Edited to correct two small oversights in the code examples. And edited again with thanks to Josh to catch a setup error relative to fun2c.
I think this is cheating and not generalizable, but: according to the rules you have above, any occurrence of 1 in the vector will make all subsequent elements 1 (by recursion: z[i] is 1 set to 1 if z[i-1] equals 1; therefore z[i] will be set to 1 if z[i-2] equals 1; and so forth).
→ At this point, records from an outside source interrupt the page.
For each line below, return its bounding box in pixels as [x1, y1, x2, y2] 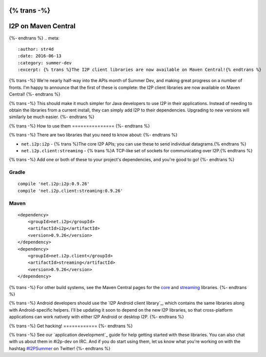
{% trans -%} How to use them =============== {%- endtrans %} [9, 123, 150, 129]
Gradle [9, 169, 25, 176]
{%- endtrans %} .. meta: [9, 35, 60, 41]
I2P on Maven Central [9, 22, 76, 30]
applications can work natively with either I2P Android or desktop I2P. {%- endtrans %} [9, 314, 185, 320]
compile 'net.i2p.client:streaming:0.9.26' [18, 188, 123, 193]
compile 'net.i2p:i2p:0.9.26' [18, 181, 90, 187]
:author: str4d [18, 46, 54, 52]
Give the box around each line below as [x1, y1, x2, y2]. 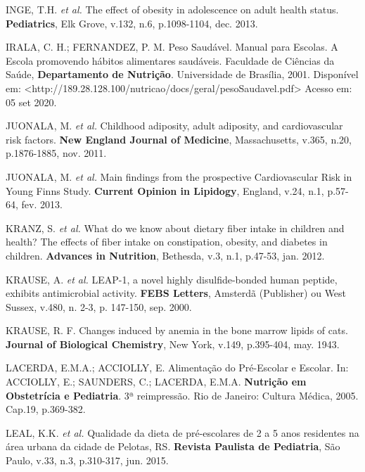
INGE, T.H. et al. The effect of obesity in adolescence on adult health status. [6, 2, 339, 16]
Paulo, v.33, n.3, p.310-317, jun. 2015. [6, 453, 169, 468]
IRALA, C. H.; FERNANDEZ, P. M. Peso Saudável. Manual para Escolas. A [6, 39, 338, 54]
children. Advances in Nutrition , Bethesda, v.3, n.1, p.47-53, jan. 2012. [6, 248, 325, 262]
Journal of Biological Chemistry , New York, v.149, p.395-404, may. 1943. [6, 336, 340, 351]
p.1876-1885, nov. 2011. [6, 146, 107, 160]
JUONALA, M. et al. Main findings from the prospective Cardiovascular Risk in [6, 169, 352, 184]
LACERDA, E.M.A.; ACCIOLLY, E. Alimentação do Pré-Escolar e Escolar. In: [6, 360, 349, 375]

Depending on what you really want to do, there may be such a recursive solution available if you think carefully about it ...
z <- c(1,1,0,0,0,0)
first1 <- min(which(z==1))
z[seq_along(z)>first1] <- 1
edit: this is wrong, but I'm leaving it up to admit my mistakes. Based on a little bit of playing (and less thinking), I think the actual solution to this recursion is more symmetric and even simpler:
rep(z[1],length(z))
Test cases:
z <- c(1,1,0,0,0,0)
z <- c(0,1,1,0,0,0)
z <- c(0,0,1,0,0,0)
Check out the rollapply function in zoo.
I'm not super familiar with it, but I think this does what you want:
> c( 1, rollapply(z,2,function(x) x[1]) )
[1] 1 1 1 1 1 1
I'm sort of kludging it by using a window of 2 and then only using the first element of that window.
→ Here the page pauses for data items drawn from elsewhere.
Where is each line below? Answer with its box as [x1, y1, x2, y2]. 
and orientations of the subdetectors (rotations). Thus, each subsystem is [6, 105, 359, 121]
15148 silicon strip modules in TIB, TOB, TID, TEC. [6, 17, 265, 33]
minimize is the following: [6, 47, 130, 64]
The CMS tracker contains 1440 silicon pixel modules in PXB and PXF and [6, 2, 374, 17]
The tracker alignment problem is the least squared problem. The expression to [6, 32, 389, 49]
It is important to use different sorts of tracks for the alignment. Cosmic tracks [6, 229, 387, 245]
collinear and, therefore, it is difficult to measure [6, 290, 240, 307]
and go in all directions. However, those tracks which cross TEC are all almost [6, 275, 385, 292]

For more complicated examples you could perform some calculation on x[1] and return that instead.
Sometimes you just need to think about it totally differently. What you're doing is creating a vector where every item is the same as the first if it's a 1 or 0 otherwise.
z <- c(1,1,0,0,0,0)
if (z[1] != 1) z[1] <- 0
z[2:length(z)] <- z[1]
There is a function that does this particular calculation: cumprod (cumulative product)
> cumprod(z[zi])
[1] 1 0 0 0 0
> cumprod(c(1,2,3,4,0,5))
[1] 1 2 6 24 0 0
Otherwise, vectorize with Rccp as other answers have shown.
It's also possible to do this with "apply" using the original vector and a lagged version of the vector as the constituent columns of a data frame.